So I consider it fair and early enough warning to keep an eye on things out thataway because they're more complex than they seem (this was something that I had out with EDM a while back).

Yen strength (in this market) is quite literally the price of fear - don't ever forget it.

Which is all very well and good, and bags-o-cash for anyone trading that.

But, here's the fun bit - the structural side of this (the Japanese economy itself) is under severe stress.

So don't stay too long, too long, ok?

http://www.bloomberg.com/apps/news?pid=206...id=aDAfKJ4EN_CY

Jan. 23 (Bloomberg) -- The Bank of Japan said the nation’s economy is worsening “significantly,” downgrading its assessment for the third straight month.

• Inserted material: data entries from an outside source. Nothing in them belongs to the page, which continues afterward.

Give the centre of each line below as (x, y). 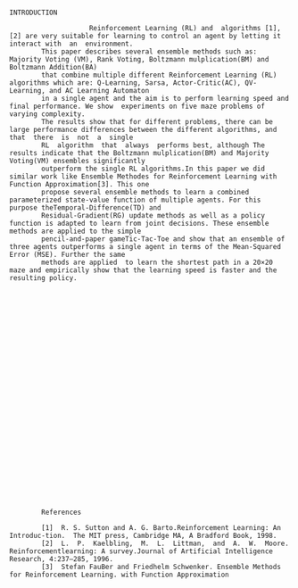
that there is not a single (71, 137)
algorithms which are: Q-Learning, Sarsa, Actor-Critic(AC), (125, 83)
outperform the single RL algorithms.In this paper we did (153, 169)
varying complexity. (48, 114)
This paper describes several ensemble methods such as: (149, 52)
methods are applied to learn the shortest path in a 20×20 (157, 262)
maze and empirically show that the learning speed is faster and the (143, 270)
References (62, 512)
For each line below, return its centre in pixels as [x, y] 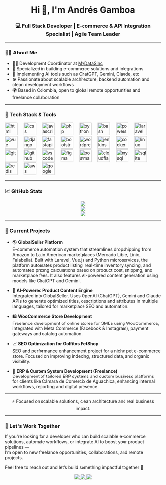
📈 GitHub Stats [24, 191]
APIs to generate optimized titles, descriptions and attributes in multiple [85, 301]
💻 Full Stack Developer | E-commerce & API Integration [83, 26]
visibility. [21, 361]
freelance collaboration [36, 97]
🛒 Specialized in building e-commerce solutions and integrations [78, 68]
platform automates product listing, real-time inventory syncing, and [82, 265]
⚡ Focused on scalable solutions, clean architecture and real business [83, 401]
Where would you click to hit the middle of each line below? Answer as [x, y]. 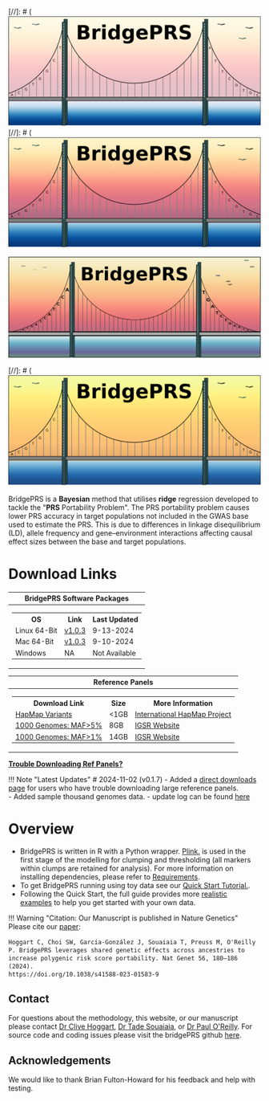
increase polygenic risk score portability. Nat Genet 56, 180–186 [123, 958]
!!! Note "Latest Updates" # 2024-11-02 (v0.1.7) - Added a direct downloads [132, 779]
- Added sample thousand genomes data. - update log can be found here [129, 796]
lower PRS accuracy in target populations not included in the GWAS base [128, 516]
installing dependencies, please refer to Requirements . [110, 877]
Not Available [114, 653]
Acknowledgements [60, 1060]
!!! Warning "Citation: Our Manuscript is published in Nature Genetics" [123, 918]
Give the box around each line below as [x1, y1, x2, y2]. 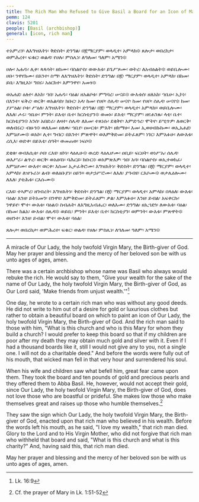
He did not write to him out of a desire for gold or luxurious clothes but [6, 305, 178, 312]
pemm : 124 [6, 14, 31, 20]
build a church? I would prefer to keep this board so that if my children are [6, 330, 187, 338]
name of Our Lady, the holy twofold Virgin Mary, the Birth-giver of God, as [6, 280, 187, 287]
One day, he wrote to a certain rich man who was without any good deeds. [6, 299, 188, 306]
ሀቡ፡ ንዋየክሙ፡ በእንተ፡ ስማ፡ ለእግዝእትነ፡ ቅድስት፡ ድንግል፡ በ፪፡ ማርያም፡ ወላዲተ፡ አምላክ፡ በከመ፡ [6, 72, 190, 79]
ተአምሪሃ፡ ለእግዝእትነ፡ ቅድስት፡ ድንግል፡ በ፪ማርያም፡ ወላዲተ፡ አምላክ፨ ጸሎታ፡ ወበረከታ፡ [6, 47, 174, 54]
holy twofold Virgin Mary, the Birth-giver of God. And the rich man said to [6, 318, 185, 325]

“Japan’s economic conditions have been deteriorating significantly,” the central bank said in a report in Tokyo today, using the most pessimistic language to describe conditions since January 1998, when they started publishing the report.

The global slowdown has spurred record declines in exports and factory output in the world’s second-largest economy and the central bank expects the slump to deepen. Governor Masaaki Shirakawa and his policy board said yesterday they expect gross domestic product to shrink 1.8 percent in the year ending March 31 and 2 percent the following year.

“Financial conditions in Japan have become tighter,” the bank said in the report. “The stimulative effects” from low interest rates “have become increasingly limited given the significant deterioration in economic activity.”

The bank cut its benchmark interest rate to 0.1 percent from 0.3 percent in December.

Japan’s exports plunged 35 percent in December, the most on record, from 27 percent in November, a report showed yesterday. Factory output dropped 8.5 percent in November, the most in more than 50 years.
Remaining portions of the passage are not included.